WORK INSTRUCTION: Drop all images and give the records again exactly.

- - -

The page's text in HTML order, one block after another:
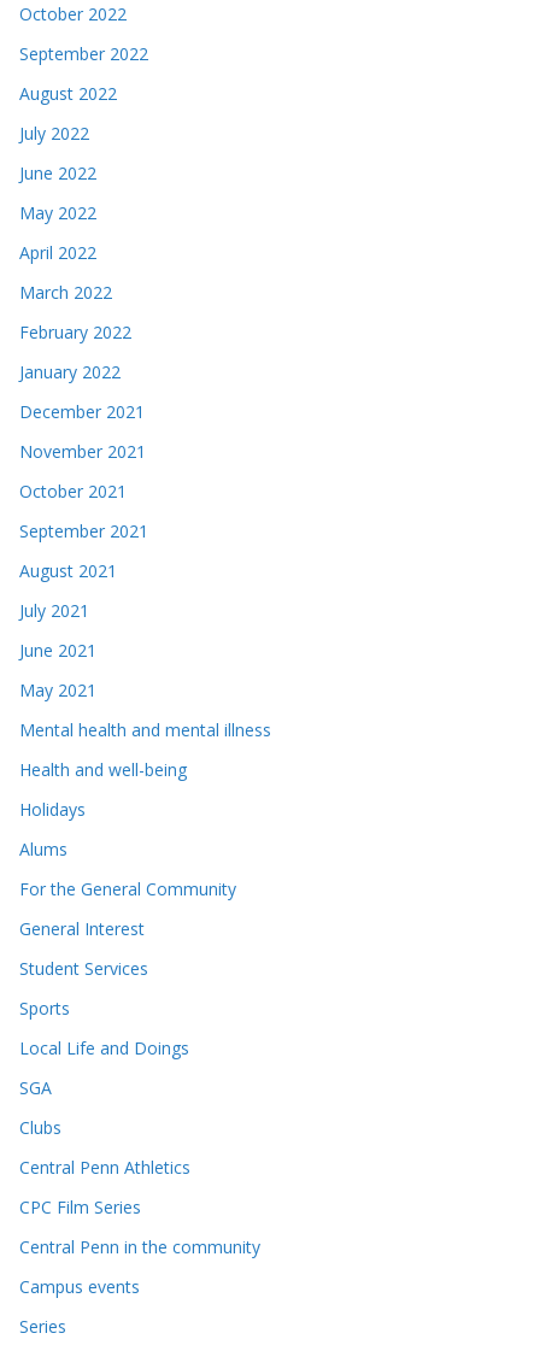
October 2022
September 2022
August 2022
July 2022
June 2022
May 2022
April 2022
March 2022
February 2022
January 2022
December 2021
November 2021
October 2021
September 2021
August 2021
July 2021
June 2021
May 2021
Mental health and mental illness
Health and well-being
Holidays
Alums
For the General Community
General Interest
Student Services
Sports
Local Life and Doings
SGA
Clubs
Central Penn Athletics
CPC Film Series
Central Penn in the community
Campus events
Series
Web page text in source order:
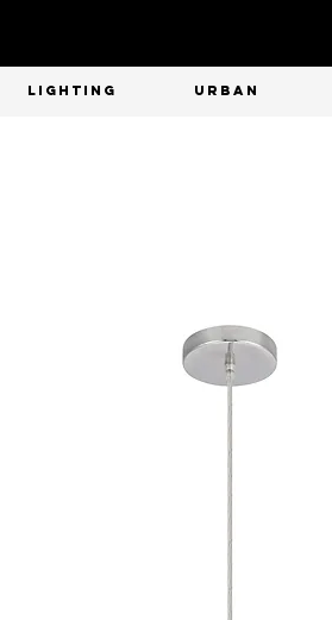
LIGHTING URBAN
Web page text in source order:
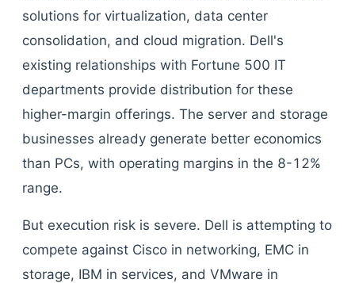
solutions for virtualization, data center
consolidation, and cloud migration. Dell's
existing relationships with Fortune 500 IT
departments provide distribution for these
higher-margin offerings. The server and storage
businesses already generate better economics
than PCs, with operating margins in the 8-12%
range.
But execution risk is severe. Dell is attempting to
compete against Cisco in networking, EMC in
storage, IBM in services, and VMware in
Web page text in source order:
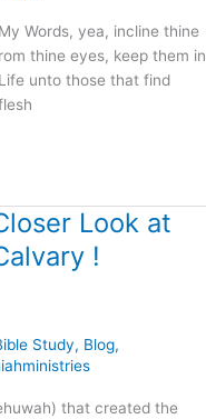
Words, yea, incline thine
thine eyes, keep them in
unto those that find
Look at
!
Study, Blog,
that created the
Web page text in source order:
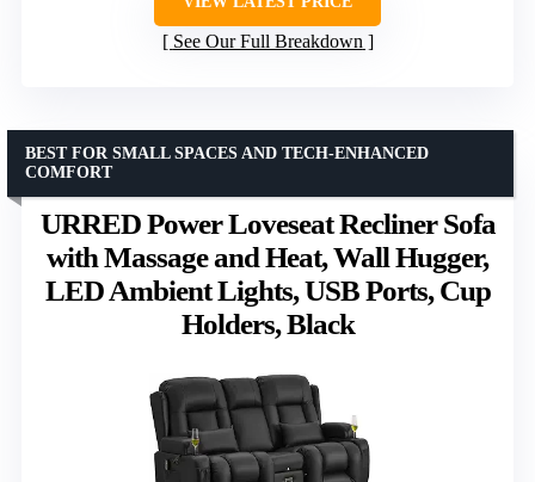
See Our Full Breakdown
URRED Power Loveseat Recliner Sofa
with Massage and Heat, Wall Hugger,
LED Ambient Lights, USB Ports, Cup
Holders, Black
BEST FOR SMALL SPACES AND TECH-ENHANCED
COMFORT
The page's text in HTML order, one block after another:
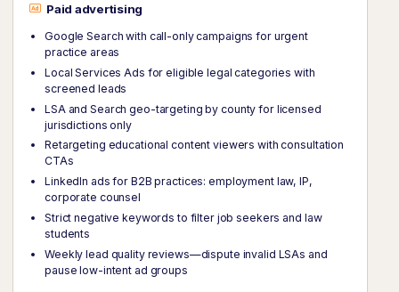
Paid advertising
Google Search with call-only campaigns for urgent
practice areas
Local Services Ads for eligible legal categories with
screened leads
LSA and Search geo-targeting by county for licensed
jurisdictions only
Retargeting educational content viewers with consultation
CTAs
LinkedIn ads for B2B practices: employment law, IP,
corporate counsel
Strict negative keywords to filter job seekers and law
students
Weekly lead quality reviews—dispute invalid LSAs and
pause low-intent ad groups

- - -

RESULT OF THE EXERCISE:
The page's text in HTML order, one block after another:
October 2022
September 2022
August 2022
July 2022
June 2022
May 2022
April 2022
March 2022
February 2022
January 2022
December 2021
November 2021
October 2021
September 2021
August 2021
July 2021
June 2021
May 2021
Mental health and mental illness
Health and well-being
Holidays
Alums
For the General Community
General Interest
Student Services
Sports
Local Life and Doings
SGA
Clubs
Central Penn Athletics
CPC Film Series
Central Penn in the community
Campus events
Series
Web page text in source order:
LIGHTING URBAN
Web page text in source order:
solutions for virtualization, data center
consolidation, and cloud migration. Dell's
existing relationships with Fortune 500 IT
departments provide distribution for these
higher-margin offerings. The server and storage
businesses already generate better economics
than PCs, with operating margins in the 8-12%
range.
But execution risk is severe. Dell is attempting to
compete against Cisco in networking, EMC in
storage, IBM in services, and VMware in
Web page text in source order:
Words, yea, incline thine
thine eyes, keep them in
unto those that find
Look at
!
Study, Blog,
that created the
Web page text in source order:
See Our Full Breakdown
URRED Power Loveseat Recliner Sofa
with Massage and Heat, Wall Hugger,
LED Ambient Lights, USB Ports, Cup
Holders, Black
BEST FOR SMALL SPACES AND TECH-ENHANCED
COMFORT
The page's text in HTML order, one block after another:
Paid advertising
Google Search with call-only campaigns for urgent
practice areas
Local Services Ads for eligible legal categories with
screened leads
LSA and Search geo-targeting by county for licensed
jurisdictions only
Retargeting educational content viewers with consultation
CTAs
LinkedIn ads for B2B practices: employment law, IP,
corporate counsel
Strict negative keywords to filter job seekers and law
students
Weekly lead quality reviews—dispute invalid LSAs and
pause low-intent ad groups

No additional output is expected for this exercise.